Невозможно продвинуться дальше, следуя по этому пути. Удовольствуемся таким замечанием: даже там, где поверхностное наблюдение открывает простое отношение существа к образу, оно скрывает несравненно более глубокое отношение существа к существу.

Однако следует подчеркнуть, что рефлексия рискует остановиться под воздействием образов материалистически ориентированного воображения. И на самом деле, разве я не подвергнул себя риску представить Другого как вещь, которая, прежде, чем раствориться, пропитала одно из своих выражений таинственным качеством, пережившим на какое-то время свое исчезновение? Но это, очевидно, полная бессмыслица. Если такая пропитка и может быть помыслена, то лишь постольку, поскольку она обращена на вещь. Но то, что здесь обсуждается, никоим образом не есть образ как вещь (то есть, например, фотография как объект, имеющий такие-то свойства, толщину, такое-то строение зерна), являясь лишь образом в его фигуративном значении: можно было бы сказать, что то, что здесь находится в фокусе вопрошания, является не телом образа, а его душой.

Поэтому из всех сил я должен сопротивляться истолковывать как физическую модификацию то, что может быть лишь причастностью к совершенно другому уровню бытия. Очевидно, сверх того, что как только меня тянет представить себе эту причастность, так я тут же материализую ее и совершаю ошибку, которую я только что выявил. Все это проясняется, пусть только слегка, когда мы понимаем, что то, что я называю фотографией, наполняется жизнью и приобретает реальность лишь благодаря некоторому внутреннему свету, позволяющему проявиться как лицо или значимое для нас существо тому, что в себе было не более, чем простым окрашенным пятном. Таким образом, два термина, о сближении которых идет здесь речь, отнюдь не являются двумя вещами, одной из которых выступает существо, и другой – его образ. Два полюса, о которых идет здесь речь, – это, с одной стороны, слаженная совокупность духовных сил, удерживающих данное существо существующим, а с другой – тот акт, тоже духовный, посредством которого субъект способен извне уловить это существо как различимую или видимую индивидуальность. Следовало бы понять, сколь трудным это бы ни было, что, рассматривая эту индивидуальность сквозь некоторую среду и преодолевая ее заставленность какими-то предметами, я в определенной мере делаю моими имманентно присущие ей силы. И то, что, согласно определенной перспективе, предстает перед нами как схватывание, может рассматриваться, в дополнительной перспективе, как дарение себя. Возможно, что это легче понять, если речь идет о живописном портрете, а не о простой фотографии. Неким образом модель действительно предоставлена художнику, по крайней мере при том условии, что он является настоящим портретистом, не ищущим при этом лишь повода для изобретения форм. Художнику удается дать глубоко значимый и раскрывающий образ своей модели лишь в том случае, если он, в самом строгом смысле слова, симпатизирует тому внутреннему устойчивому порыву, посредством которого другой раскрывает себя своим ближним как видимая личность, как именно вот эта конкретная личность и никакая другая. Но совершенно очевидно, что нет никакого смысла представлять себе некую пропитку холста картины я уж не знаю каким флюидом, испущенным ее оригиналом.

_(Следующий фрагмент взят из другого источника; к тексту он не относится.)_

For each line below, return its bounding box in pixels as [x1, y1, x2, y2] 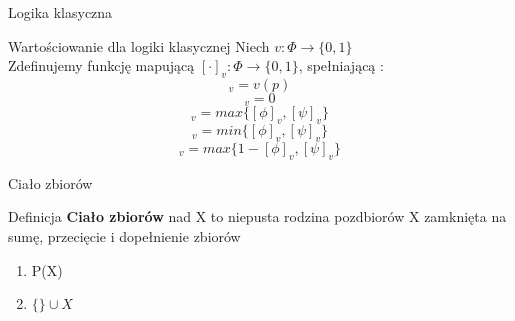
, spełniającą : [298, 55, 384, 76]
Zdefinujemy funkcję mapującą [8, 55, 195, 76]
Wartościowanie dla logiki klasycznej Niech [8, 35, 270, 56]
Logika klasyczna [8, 2, 113, 22]
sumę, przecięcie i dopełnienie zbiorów [8, 226, 241, 247]
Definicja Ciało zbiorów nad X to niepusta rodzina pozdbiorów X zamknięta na [8, 206, 507, 227]
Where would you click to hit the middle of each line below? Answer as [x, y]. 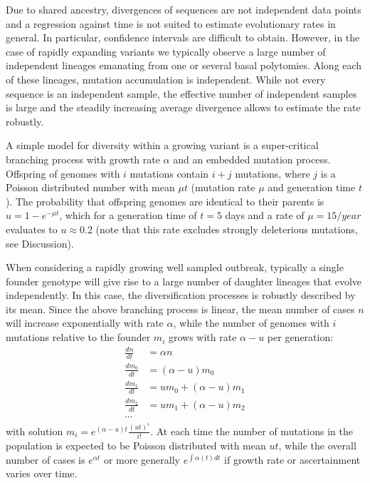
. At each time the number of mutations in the [252, 431]
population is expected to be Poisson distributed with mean [136, 445]
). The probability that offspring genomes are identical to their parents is [165, 201]
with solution [35, 431]
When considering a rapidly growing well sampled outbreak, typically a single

Однако все еще сохраняется серьезная трудность, которую нужно просто честно признать. Речь идет о случае с ясновидящим, утверждающим, что он может узнать, является ли модель портрета в настоящее время живой или же нет. Как понять, что, устроившись, если так можно сказать, в самой сердцевине внутреннего становления отсутствующего лица, воскрешенного в памяти посредством образа его, ясновидящий может узнать, является ли открывшаяся ему длительность актуально данной или же прошлой? Возможно, эта трудность связана с тем, что мы, вопреки нам самим, представляем себе конкретную длительность как сущность, схватываемую вне времени. Но если действительно речь идет именно о длительности, что можно себе представить, что у ясновидящего имеется возможность почувствовать соответствие или несоответствие между осознанием им актуально ему данной его собственной длительности и сознанием этой для него посторонней длительности.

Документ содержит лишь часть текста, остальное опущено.